■ TRY IT ■
Write out the records in full and without alteration, setting aside their pictures.
⁂
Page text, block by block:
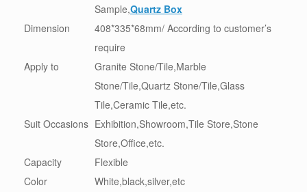
Sample,Quartz Box
Dimension
408*335*68mm/ According to customer’s
require
Apply to
Granite Stone/Tile,Marble
Stone/Tile,Quartz Stone/Tile,Glass
Tile,Ceramic Tile,etc.
Suit Occasions Exhibition,Showroom,Tile Store,Stone
Store,Office,etc.
Capacity
Flexible
Color
White,black,silver,etc
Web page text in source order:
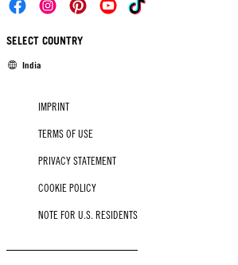
SELECT COUNTRY
India
IMPRINT
TERMS OF USE
PRIVACY STATEMENT
COOKIE POLICY
NOTE FOR U.S. RESIDENTS
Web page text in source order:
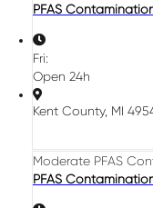
PFAS
Fri:
Open 24h
Kent County, MI
Moderate PFAS
PFAS
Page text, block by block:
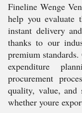
Fineline Wenge
help you evaluate
instant delivery
thanks to our
premium
expenditure
procurement
quality, value, and
whether youre
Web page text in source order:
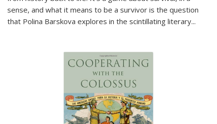
sense, and what it means to be a survivor is the question
that Polina Barskova explores in the scintillating literary...
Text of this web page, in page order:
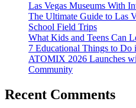
Las Vegas Museums With
The Ultimate Guide to Las
School Field Trips
What Kids and Teens Can
7 Educational Things to Do
ATOMIX 2026 Launches
Community
Recent Comments
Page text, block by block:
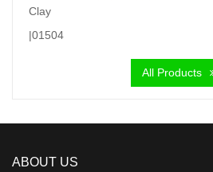
All Products
ABOUT US
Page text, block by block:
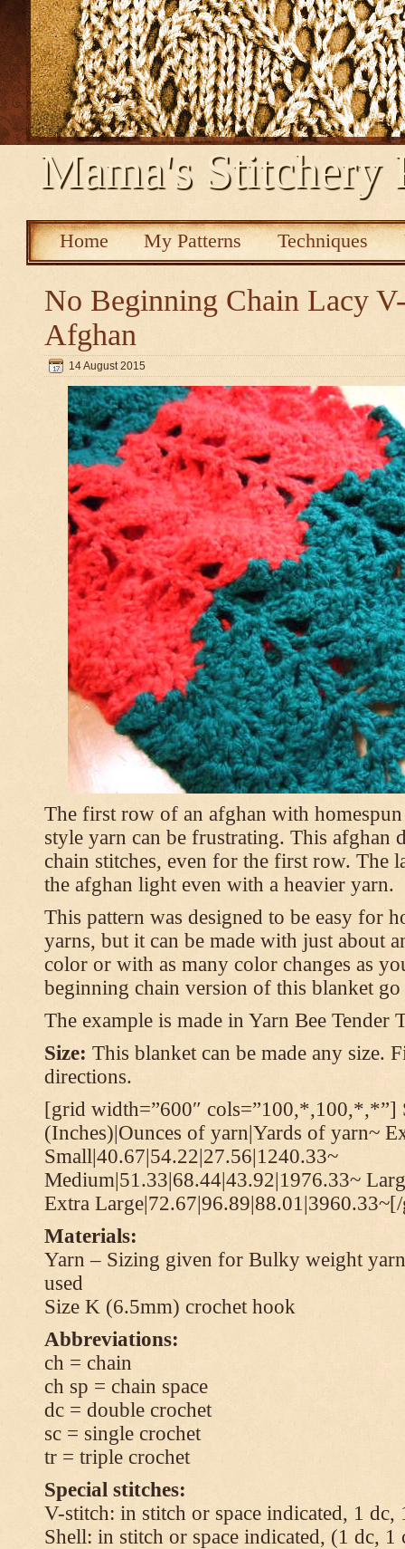
Mama's Stitchery
Home My Patterns Techniques
No Beginning Chain Lacy
Afghan
14 August 2015
The first row of an afghan with
style yarn can be frustrating. This afghan
chain stitches, even for the first row. The
the afghan light even with a heavier yarn.
This pattern was designed to be easy for
yarns, but it can be made with just about
color or with as many color changes as
beginning chain version of this blanket go
The example is made in Yarn Bee Tender
Size: This blanket can be made any size.
directions.
[grid width=”600″ cols=”100,*,100,*,*”]
(Inches)|Ounces of yarn|Yards of yarn~
Small|40.67|54.22|27.56|1240.33~
Medium|51.33|68.44|43.92|1976.33~
Extra
Materials:
Yarn – Sizing given for Bulky weight
used
Size K (6.5mm) crochet hook
Abbreviations:
ch = chain
ch sp = chain space
dc = double crochet
sc = single crochet
tr = triple crochet
Special stitches:
V-stitch: in stitch or space indicated, 1 dc,
Shell: in stitch or space indicated, (1 dc, 1
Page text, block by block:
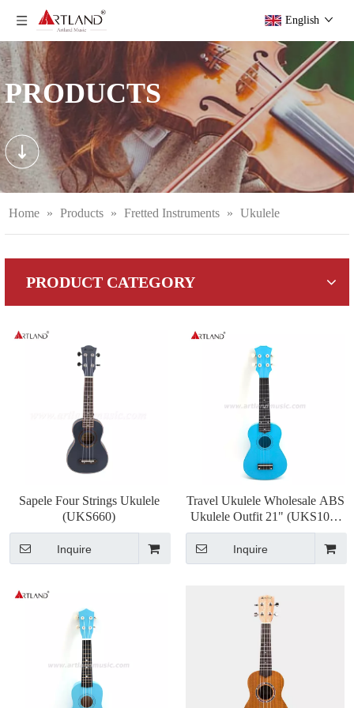
English
PRODUCTS
Home » Products » Fretted Instruments » Ukulele
PRODUCT CATEGORY
Sapele Four Strings Ukulele
(UKS660)
Inquire
Travel Ukulele Wholesale ABS
Ukulele Outfit 21" (UKS105)
OEM
Inquire
⁂
■ ANSWER SPACE ■
Page text, block by block:
Sample,Quartz Box
Dimension
408*335*68mm/ According to customer’s
require
Apply to
Granite Stone/Tile,Marble
Stone/Tile,Quartz Stone/Tile,Glass
Tile,Ceramic Tile,etc.
Suit Occasions Exhibition,Showroom,Tile Store,Stone
Store,Office,etc.
Capacity
Flexible
Color
White,black,silver,etc
Web page text in source order:
SELECT COUNTRY
India
IMPRINT
TERMS OF USE
PRIVACY STATEMENT
COOKIE POLICY
NOTE FOR U.S. RESIDENTS
Web page text in source order:
PFAS
Fri:
Open 24h
Kent County, MI
Moderate PFAS
PFAS
Page text, block by block:
Fineline Wenge
help you evaluate
instant delivery
thanks to our
premium
expenditure
procurement
quality, value, and
whether youre
Web page text in source order:
sense, and what it means to be a survivor is the question
that Polina Barskova explores in the scintillating literary...
Text of this web page, in page order:
Las Vegas Museums With
The Ultimate Guide to Las
School Field Trips
What Kids and Teens Can
7 Educational Things to Do
ATOMIX 2026 Launches
Community
Recent Comments
Page text, block by block:
All Products
ABOUT US
Page text, block by block:
Mama's Stitchery
Home My Patterns Techniques
No Beginning Chain Lacy
Afghan
14 August 2015
The first row of an afghan with
style yarn can be frustrating. This afghan
chain stitches, even for the first row. The
the afghan light even with a heavier yarn.
This pattern was designed to be easy for
yarns, but it can be made with just about
color or with as many color changes as
beginning chain version of this blanket go
The example is made in Yarn Bee Tender
Size: This blanket can be made any size.
directions.
[grid width=”600″ cols=”100,*,100,*,*”]
(Inches)|Ounces of yarn|Yards of yarn~
Small|40.67|54.22|27.56|1240.33~
Medium|51.33|68.44|43.92|1976.33~
Extra
Materials:
Yarn – Sizing given for Bulky weight
used
Size K (6.5mm) crochet hook
Abbreviations:
ch = chain
ch sp = chain space
dc = double crochet
sc = single crochet
tr = triple crochet
Special stitches:
V-stitch: in stitch or space indicated, 1 dc,
Shell: in stitch or space indicated, (1 dc, 1
Page text, block by block:
English
PRODUCTS
Home » Products » Fretted Instruments » Ukulele
PRODUCT CATEGORY
Sapele Four Strings Ukulele
(UKS660)
Inquire
Travel Ukulele Wholesale ABS
Ukulele Outfit 21" (UKS105)
OEM
Inquire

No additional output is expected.